Data records: Begin

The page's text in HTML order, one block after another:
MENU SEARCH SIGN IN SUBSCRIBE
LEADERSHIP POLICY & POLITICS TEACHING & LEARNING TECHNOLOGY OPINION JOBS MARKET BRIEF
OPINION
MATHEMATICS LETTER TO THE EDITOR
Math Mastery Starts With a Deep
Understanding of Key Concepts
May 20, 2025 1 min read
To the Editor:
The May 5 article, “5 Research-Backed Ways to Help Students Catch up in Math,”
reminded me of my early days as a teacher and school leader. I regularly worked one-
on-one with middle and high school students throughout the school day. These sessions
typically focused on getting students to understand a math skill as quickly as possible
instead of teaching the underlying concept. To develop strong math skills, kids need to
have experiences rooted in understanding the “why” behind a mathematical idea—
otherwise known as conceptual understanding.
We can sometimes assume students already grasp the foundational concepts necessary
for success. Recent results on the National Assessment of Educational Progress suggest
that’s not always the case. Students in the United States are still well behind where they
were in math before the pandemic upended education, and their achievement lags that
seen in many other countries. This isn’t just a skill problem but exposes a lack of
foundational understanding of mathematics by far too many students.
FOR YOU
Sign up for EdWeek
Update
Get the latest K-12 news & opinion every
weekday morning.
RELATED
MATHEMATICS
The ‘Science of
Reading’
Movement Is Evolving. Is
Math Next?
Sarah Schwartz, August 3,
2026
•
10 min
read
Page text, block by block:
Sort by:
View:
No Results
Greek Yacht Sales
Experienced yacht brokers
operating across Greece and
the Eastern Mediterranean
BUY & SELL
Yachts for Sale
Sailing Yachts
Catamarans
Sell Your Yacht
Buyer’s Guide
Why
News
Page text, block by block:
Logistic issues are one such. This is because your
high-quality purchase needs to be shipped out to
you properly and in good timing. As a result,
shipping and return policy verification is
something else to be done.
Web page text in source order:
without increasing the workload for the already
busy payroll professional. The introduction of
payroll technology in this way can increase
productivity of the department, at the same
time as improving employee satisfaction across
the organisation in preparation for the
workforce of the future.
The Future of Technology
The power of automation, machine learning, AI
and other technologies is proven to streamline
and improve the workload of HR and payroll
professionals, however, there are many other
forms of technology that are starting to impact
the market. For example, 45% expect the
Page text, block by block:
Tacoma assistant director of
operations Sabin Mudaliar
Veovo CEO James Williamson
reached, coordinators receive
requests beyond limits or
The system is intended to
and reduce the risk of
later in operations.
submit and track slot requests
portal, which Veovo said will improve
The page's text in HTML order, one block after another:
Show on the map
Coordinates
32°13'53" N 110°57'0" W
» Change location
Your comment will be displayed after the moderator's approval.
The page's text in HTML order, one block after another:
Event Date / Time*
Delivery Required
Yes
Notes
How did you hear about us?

Data records: End

All lines from the one containing "payroll technology in this way can increase" to the end of the records are to be duplicated exactly, and no other lines are to be given.

payroll technology in this way can increase
productivity of the department, at the same
time as improving employee satisfaction across
the organisation in preparation for the
workforce of the future.
The Future of Technology
The power of automation, machine learning, AI
and other technologies is proven to streamline
and improve the workload of HR and payroll
professionals, however, there are many other
forms of technology that are starting to impact
the market. For example, 45% expect the
Page text, block by block:
Tacoma assistant director of
operations Sabin Mudaliar
Veovo CEO James Williamson
reached, coordinators receive
requests beyond limits or
The system is intended to
and reduce the risk of
later in operations.
submit and track slot requests
portal, which Veovo said will improve
The page's text in HTML order, one block after another:
Show on the map
Coordinates
32°13'53" N 110°57'0" W
» Change location
Your comment will be displayed after the moderator's approval.
The page's text in HTML order, one block after another:
Event Date / Time*
Delivery Required
Yes
Notes
How did you hear about us?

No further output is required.